╔══
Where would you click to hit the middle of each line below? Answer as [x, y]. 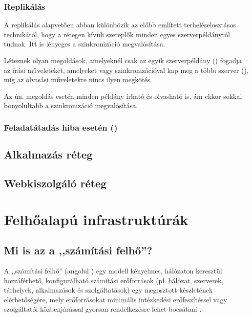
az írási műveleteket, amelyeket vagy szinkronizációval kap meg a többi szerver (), [126, 70]
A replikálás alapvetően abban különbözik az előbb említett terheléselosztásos [120, 25]
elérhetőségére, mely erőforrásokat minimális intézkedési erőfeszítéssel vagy [115, 299]
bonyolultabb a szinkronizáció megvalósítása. [71, 105]
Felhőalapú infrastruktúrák [96, 219]
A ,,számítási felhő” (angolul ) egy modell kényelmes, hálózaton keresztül [113, 270]
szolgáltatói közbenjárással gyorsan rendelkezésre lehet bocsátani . [103, 309]
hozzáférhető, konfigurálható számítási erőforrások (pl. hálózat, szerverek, [114, 280]
╚══
TRY IT:
Copy only the part of the records that runs from the first line to the line with "keresztül [113, 270]", ends included, leaving pictures out.

ANSWER TO THIS EXERCISE:
Where would you click to hit the middle of each line below? Answer as [x, y]. 
az írási műveleteket, amelyeket vagy szinkronizációval kap meg a többi szerver (), [126, 70]
A replikálás alapvetően abban különbözik az előbb említett terheléselosztásos [120, 25]
elérhetőségére, mely erőforrásokat minimális intézkedési erőfeszítéssel vagy [115, 299]
bonyolultabb a szinkronizáció megvalósítása. [71, 105]
Felhőalapú infrastruktúrák [96, 219]
A ,,számítási felhő” (angolul ) egy modell kényelmes, hálózaton keresztül [113, 270]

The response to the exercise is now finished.